[Stored entries]
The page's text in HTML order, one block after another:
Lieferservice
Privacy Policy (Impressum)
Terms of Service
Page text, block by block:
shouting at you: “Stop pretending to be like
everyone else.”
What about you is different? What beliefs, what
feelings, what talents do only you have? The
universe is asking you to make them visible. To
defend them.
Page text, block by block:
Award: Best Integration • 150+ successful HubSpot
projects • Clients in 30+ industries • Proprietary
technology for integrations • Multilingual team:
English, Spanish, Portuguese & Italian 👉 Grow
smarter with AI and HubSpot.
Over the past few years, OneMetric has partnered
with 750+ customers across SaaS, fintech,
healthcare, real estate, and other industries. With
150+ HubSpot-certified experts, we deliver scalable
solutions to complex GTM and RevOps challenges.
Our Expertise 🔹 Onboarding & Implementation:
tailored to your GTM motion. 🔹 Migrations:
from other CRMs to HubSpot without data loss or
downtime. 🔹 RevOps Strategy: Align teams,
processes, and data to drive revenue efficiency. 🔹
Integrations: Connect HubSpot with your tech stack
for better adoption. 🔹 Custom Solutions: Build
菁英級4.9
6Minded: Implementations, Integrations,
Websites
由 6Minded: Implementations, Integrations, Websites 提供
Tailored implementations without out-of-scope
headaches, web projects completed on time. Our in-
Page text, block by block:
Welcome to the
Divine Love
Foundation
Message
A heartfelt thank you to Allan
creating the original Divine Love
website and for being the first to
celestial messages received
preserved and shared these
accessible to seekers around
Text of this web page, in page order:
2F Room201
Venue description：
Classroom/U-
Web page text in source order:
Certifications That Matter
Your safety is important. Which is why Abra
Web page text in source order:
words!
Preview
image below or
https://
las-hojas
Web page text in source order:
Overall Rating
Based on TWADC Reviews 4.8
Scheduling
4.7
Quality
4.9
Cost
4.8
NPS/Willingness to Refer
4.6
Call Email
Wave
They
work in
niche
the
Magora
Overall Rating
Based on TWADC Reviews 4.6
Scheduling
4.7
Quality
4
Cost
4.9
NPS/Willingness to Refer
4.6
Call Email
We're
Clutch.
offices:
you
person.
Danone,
* * *
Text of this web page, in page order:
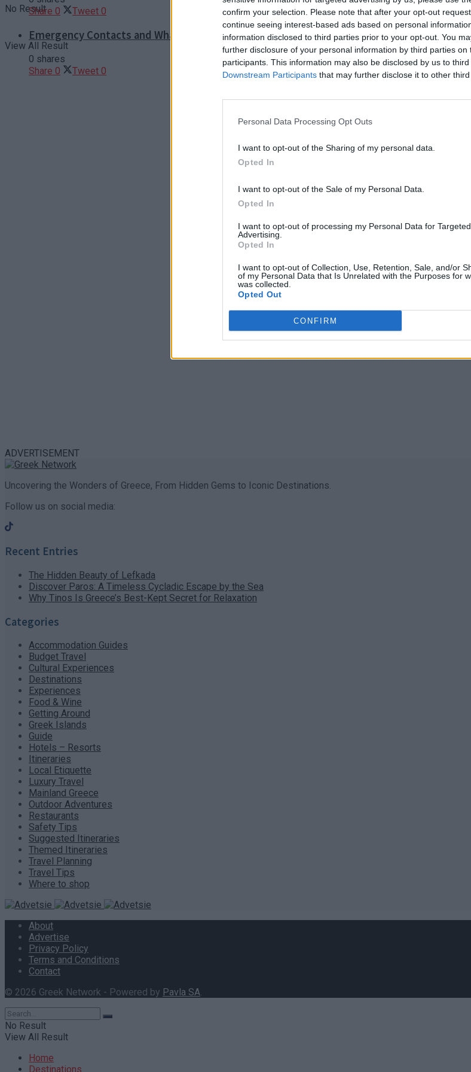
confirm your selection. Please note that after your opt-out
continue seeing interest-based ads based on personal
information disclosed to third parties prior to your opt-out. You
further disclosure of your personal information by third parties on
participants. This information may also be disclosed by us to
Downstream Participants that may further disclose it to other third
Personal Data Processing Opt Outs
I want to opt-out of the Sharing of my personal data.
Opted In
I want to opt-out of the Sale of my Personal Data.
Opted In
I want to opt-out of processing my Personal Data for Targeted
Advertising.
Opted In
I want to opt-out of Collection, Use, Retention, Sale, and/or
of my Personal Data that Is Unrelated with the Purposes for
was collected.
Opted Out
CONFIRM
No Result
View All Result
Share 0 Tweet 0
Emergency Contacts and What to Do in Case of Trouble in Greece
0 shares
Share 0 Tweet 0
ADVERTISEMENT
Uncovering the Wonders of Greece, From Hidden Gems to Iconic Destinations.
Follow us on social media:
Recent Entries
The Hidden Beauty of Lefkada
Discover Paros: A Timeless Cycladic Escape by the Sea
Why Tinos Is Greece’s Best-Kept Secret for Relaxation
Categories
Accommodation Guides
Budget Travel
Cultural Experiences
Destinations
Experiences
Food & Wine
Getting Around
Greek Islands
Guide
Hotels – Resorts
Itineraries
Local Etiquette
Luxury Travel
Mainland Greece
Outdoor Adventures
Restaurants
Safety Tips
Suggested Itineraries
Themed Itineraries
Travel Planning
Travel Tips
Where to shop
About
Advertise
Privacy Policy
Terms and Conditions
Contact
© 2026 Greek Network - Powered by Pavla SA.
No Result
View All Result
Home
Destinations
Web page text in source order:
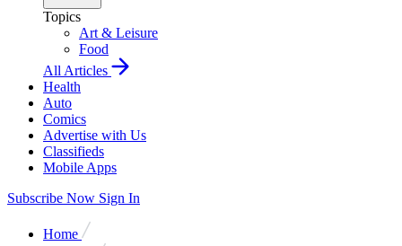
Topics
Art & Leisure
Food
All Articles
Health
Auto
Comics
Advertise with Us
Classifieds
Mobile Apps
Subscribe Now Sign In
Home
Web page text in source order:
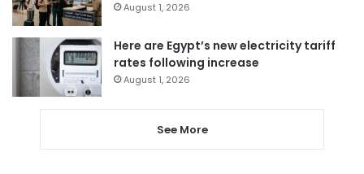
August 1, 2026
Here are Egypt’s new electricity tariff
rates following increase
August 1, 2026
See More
* * *
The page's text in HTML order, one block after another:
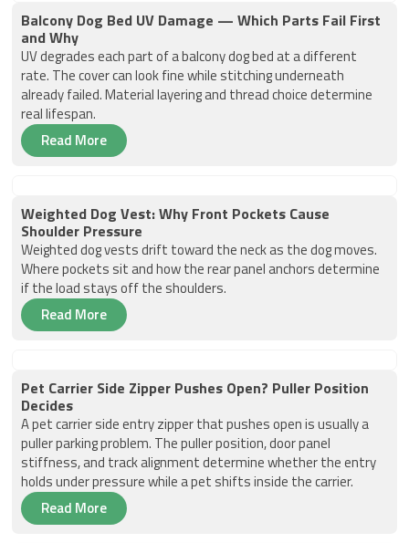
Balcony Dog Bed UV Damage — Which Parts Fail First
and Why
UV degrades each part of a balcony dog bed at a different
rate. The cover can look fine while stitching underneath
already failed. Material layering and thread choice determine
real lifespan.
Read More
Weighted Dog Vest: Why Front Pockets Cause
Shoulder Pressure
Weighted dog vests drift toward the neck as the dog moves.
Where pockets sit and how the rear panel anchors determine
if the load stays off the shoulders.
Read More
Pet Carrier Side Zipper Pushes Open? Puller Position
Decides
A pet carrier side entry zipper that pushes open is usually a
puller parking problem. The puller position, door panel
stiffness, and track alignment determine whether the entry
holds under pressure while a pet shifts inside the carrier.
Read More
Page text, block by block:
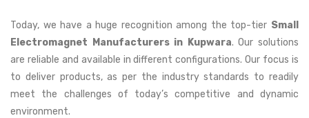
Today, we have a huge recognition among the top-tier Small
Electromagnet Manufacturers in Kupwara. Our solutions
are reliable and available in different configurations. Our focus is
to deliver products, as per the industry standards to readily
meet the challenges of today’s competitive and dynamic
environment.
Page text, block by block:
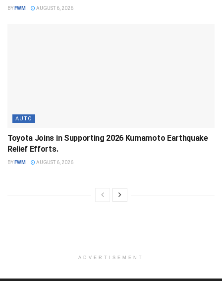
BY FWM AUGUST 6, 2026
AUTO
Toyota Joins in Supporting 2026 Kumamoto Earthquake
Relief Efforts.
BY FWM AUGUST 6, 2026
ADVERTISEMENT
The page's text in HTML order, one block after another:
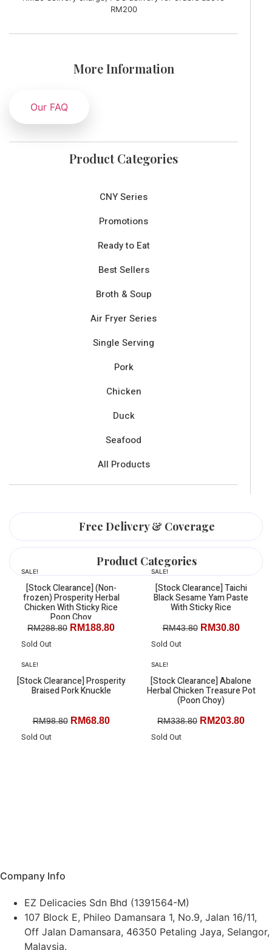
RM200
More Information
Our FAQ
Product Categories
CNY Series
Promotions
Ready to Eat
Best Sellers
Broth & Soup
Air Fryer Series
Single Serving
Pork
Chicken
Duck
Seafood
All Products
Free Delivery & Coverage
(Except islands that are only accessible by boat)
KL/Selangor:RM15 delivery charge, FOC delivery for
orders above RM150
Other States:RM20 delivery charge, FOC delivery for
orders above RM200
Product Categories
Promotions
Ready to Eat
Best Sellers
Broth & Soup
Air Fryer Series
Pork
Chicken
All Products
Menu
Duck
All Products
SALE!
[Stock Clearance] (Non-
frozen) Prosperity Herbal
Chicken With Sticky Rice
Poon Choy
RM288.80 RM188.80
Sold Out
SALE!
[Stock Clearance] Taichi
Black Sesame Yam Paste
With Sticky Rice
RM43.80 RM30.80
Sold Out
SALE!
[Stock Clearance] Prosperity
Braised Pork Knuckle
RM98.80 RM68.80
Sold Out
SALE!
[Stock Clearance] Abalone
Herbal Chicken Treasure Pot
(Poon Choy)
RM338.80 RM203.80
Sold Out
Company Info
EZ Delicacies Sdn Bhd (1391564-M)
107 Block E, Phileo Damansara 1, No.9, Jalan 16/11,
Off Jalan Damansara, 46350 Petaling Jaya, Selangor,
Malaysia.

## [The task]
Find the number of lines above that hold the word "Where", then write that number by itself.

## [Solved problem]
2